● **Activity**
Set down the data that follows, exactly and completely.

Stored dataset items:
Start of Block

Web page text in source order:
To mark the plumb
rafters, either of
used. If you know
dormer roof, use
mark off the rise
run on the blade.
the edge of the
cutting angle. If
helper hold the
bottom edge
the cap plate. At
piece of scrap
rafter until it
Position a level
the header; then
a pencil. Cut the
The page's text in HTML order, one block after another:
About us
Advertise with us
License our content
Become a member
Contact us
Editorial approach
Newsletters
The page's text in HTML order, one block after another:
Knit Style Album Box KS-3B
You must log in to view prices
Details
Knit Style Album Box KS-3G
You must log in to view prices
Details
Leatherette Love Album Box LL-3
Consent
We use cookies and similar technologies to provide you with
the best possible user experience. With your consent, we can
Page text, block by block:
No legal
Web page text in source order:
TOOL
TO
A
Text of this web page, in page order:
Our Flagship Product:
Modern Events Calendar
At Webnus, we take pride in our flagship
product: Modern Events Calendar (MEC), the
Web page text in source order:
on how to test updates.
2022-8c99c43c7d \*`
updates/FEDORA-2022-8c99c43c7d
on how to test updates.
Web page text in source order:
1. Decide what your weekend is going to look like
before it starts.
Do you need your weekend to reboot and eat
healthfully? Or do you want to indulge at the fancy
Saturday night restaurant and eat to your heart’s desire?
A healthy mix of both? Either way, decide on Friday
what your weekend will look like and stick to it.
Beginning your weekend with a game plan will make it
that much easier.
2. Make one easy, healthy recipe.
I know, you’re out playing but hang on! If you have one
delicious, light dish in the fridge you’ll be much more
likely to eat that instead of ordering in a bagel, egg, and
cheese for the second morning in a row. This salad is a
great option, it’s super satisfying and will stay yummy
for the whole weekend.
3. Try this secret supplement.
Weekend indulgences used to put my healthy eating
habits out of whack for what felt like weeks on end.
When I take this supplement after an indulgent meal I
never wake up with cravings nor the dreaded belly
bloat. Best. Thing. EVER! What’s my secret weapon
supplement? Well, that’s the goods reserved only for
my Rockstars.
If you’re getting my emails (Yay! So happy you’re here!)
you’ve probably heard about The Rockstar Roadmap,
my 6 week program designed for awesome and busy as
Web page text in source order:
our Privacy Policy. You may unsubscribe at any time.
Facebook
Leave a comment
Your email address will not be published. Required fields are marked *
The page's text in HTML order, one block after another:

End of Block

● **Answer to this problem**
Web page text in source order:
To mark the plumb
rafters, either of
used. If you know
dormer roof, use
mark off the rise
run on the blade.
the edge of the
cutting angle. If
helper hold the
bottom edge
the cap plate. At
piece of scrap
rafter until it
Position a level
the header; then
a pencil. Cut the
The page's text in HTML order, one block after another:
About us
Advertise with us
License our content
Become a member
Contact us
Editorial approach
Newsletters
The page's text in HTML order, one block after another:
Knit Style Album Box KS-3B
You must log in to view prices
Details
Knit Style Album Box KS-3G
You must log in to view prices
Details
Leatherette Love Album Box LL-3
Consent
We use cookies and similar technologies to provide you with
the best possible user experience. With your consent, we can
Page text, block by block:
No legal
Web page text in source order:
TOOL
TO
A
Text of this web page, in page order:
Our Flagship Product:
Modern Events Calendar
At Webnus, we take pride in our flagship
product: Modern Events Calendar (MEC), the
Web page text in source order:
on how to test updates.
2022-8c99c43c7d \*`
updates/FEDORA-2022-8c99c43c7d
on how to test updates.
Web page text in source order:
1. Decide what your weekend is going to look like
before it starts.
Do you need your weekend to reboot and eat
healthfully? Or do you want to indulge at the fancy
Saturday night restaurant and eat to your heart’s desire?
A healthy mix of both? Either way, decide on Friday
what your weekend will look like and stick to it.
Beginning your weekend with a game plan will make it
that much easier.
2. Make one easy, healthy recipe.
I know, you’re out playing but hang on! If you have one
delicious, light dish in the fridge you’ll be much more
likely to eat that instead of ordering in a bagel, egg, and
cheese for the second morning in a row. This salad is a
great option, it’s super satisfying and will stay yummy
for the whole weekend.
3. Try this secret supplement.
Weekend indulgences used to put my healthy eating
habits out of whack for what felt like weeks on end.
When I take this supplement after an indulgent meal I
never wake up with cravings nor the dreaded belly
bloat. Best. Thing. EVER! What’s my secret weapon
supplement? Well, that’s the goods reserved only for
my Rockstars.
If you’re getting my emails (Yay! So happy you’re here!)
you’ve probably heard about The Rockstar Roadmap,
my 6 week program designed for awesome and busy as
Web page text in source order:
our Privacy Policy. You may unsubscribe at any time.
Facebook
Leave a comment
Your email address will not be published. Required fields are marked *
The page's text in HTML order, one block after another:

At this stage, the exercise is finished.